▸ **Task directions**
Give back exactly the lines running from the line with "Air Conditioner Pool" to the end of the entries, and only those lines.

(Dataset excerpts)
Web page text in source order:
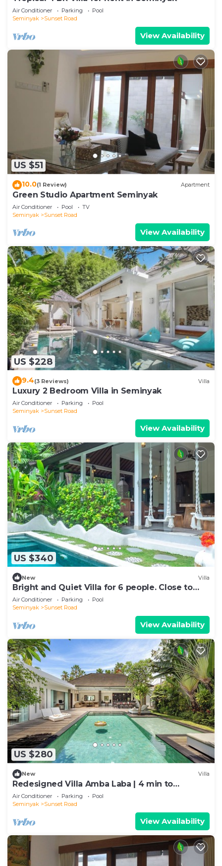
Air Conditioner Parking
Pool
Seminyak
Sunset Road
View Availability
US $51
10.0(1 Review) Apartment
Green Studio Apartment Seminyak
Air Conditioner Pool
TV
Seminyak
Sunset Road
View Availability
US $228
9.4(3 Reviews) Villa
Luxury 2 Bedroom Villa in Seminyak
Air Conditioner Parking
Pool
Seminyak
Sunset Road
View Availability
US $340
New Villa
Bright and Quiet Villa for 6 people. Close to
Shops in Seminyak
Air Conditioner Parking
Pool
Seminyak
Sunset Road
View Availability
US $280
New Villa
Redesigned Villa Amba Laba | 4 min to
Seminyak Beach
Air Conditioner Parking
Pool
Seminyak
Sunset Road
View Availability

▸ **Answer for this exercise**
Air Conditioner Pool
TV
Seminyak
Sunset Road
View Availability
US $228
9.4(3 Reviews) Villa
Luxury 2 Bedroom Villa in Seminyak
Air Conditioner Parking
Pool
Seminyak
Sunset Road
View Availability
US $340
New Villa
Bright and Quiet Villa for 6 people. Close to
Shops in Seminyak
Air Conditioner Parking
Pool
Seminyak
Sunset Road
View Availability
US $280
New Villa
Redesigned Villa Amba Laba | 4 min to
Seminyak Beach
Air Conditioner Parking
Pool
Seminyak
Sunset Road
View Availability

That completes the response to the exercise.